Teknoloji düşmanı ve teknofobik değilim, tam tersine yenilik korkusunun sağlıksız ve beyhude olduğunu düşünüyorum. Ama teknolojinin insanın ve değerlerin denetimini hiçe sayarak yüceltilmesine de karşıyım… Bu düşüncelerim inancımdan köken alıyor: “And olsun ki Biz, insanları mükerrem/haysiyetli kıldık. Onları, karada ve denizde taşıdık, kendilerine güzel rızıklar verdik; onları, yarattıklarımızın pek çoğundan üstün kıldık” (İsra, 17/70). Mükerrem olmak demek, Allah’ın halifesi olarak yeryüzünü yönetmek (Bakara, 2/30); arzda, arzı imar etmek için var olmak (Hud, 11/61) demektir. Allah’ın eliyle (Sad, 38/75) yarattığı varlık demektir.  Göklerin ve yerin çekemediği ağır yükü sırtlanmak; ilahî emaneti yüklenmek demektir (Ahzab, 33/72). Göklerde ve yerde bulunan her şeyin ilahî bir rahmet olarak insana verilmesi, her şeyin onun emrine müsahhar kılınması demektir (Casiye, 45/13).  Ahsen-i takvim sırrına ermek demektir (Tin, 95/4). Allah’ın topraktan yaratıp kendi ruhundan nefh ederek (Hicr, 15/29; Secde, 32/9) onurlandırdığı varlık olmak demektir.

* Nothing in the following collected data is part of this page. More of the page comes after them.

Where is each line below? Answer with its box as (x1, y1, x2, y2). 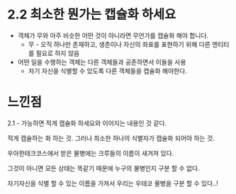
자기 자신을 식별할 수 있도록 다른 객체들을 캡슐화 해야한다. (28, 67, 188, 75)
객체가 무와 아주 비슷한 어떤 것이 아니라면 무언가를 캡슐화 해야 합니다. (17, 31, 209, 40)
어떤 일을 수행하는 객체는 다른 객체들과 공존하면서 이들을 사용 (17, 57, 186, 66)
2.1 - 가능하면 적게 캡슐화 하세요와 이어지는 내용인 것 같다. (7, 118, 167, 127)
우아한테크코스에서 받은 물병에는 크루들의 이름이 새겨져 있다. (7, 149, 174, 157)
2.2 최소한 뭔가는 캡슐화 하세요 (7, 6, 176, 23)
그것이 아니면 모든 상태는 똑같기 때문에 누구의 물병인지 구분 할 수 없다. (7, 164, 200, 172)
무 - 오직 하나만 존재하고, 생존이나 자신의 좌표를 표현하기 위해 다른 (28, 40, 211, 48)
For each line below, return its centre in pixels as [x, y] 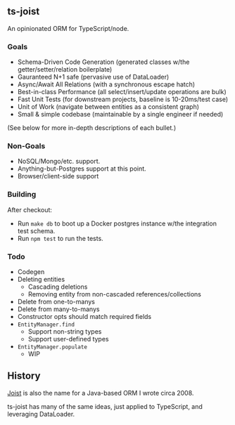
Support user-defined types [68, 339]
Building [22, 195]
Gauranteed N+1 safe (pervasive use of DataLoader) [93, 77]
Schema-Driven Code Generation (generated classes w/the [103, 62]
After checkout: [30, 209]
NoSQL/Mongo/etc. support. [59, 162]
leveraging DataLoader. [41, 414]
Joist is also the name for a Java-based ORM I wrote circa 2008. [101, 393]
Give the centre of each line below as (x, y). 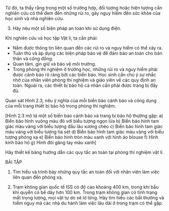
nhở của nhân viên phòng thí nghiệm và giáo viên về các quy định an (84, 80)
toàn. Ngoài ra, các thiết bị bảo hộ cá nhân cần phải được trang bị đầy (85, 85)
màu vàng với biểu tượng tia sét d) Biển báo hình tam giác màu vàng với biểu (84, 132)
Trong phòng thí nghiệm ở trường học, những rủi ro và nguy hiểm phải (85, 69)
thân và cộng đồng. (33, 59)
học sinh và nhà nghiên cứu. (35, 18)
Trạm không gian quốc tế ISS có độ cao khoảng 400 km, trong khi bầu (86, 187)
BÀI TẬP (14, 162)
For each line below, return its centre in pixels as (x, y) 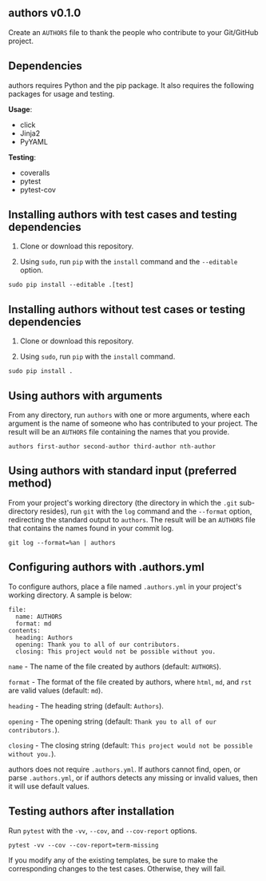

Bu ilahi esinlerden düşünceleri beslenen Müslümanların, “insan-sonrası” (post-human) denilen, günümüz akademisinde egemen olan teknolojiye tamamen boyun eğmiş fikriyata karşı çıkmaları gerektiğini düşünüyorum. Ne yazık ki Gazze vahşeti sırasında soykırımcılardan yana tavır alan Jürgen Habermas, “İnsan Doğasının Geleceği” adlı yapıtında günümüzün biyo-teknolojik ve genetik gelişmelerinin insan doğasının geleceği üzerinde nasıl bir etki yaratacağını konu ediniyor. Bence Habermas’ın bu kitapta ele aldığı konuları Müslüman düşünürler ele almalı ve soruları cevaplamaya çalışmalılar.